Como vários outros países, o Panamá tem uma política de “registro aberto”, que permite que embarcações cujos proprietários e operadores sem conexão alguma com o país possam hastear sua bandeira. Esta prática foi introduzida na era da Lei Seca dos EUA para permitir que navios dos EUA fossem registrados no Panamá para contornar a lei e servir bebidas alcoólicas aos passageiros.
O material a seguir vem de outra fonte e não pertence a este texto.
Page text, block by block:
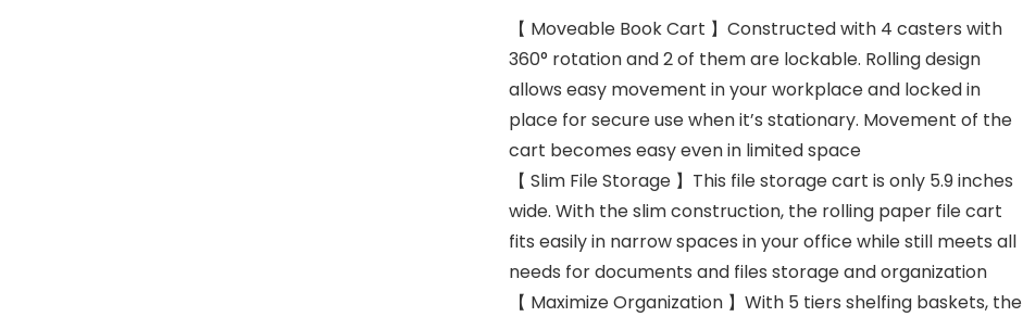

Hoje em dia, o Panamá permite que os proprietários registrem navios pela internet. Sem a obrigação de pagar imposto de renda. E as regulamentações laborais e de segurança do Panamá são mais complacentes que a dos tradicionais países marítimos do Atlântico Norte. O emaranhado de registro, propriedade e responsabilidades técnicas do Ever Green, além da presença mandatória de dois pilotos egípcios em todos os navios que transitam pelo canal, representarão sérias dificuldades na hora de determinar a quem cabe responsabilidade pelo acidente.
Em parte porque VLCCs e ULCCs — very large crude carriers e ultra-large crude carriers, navios petroleiros capazes de transportar pelo menos dois milhões de barris de petróleo — não podem transitar o canal de Suez transportando a carga máxima, a importância do canal como artéria de transporte global diminuiu. Ainda assim, sua importância material e simbólica para o Egito é enorme.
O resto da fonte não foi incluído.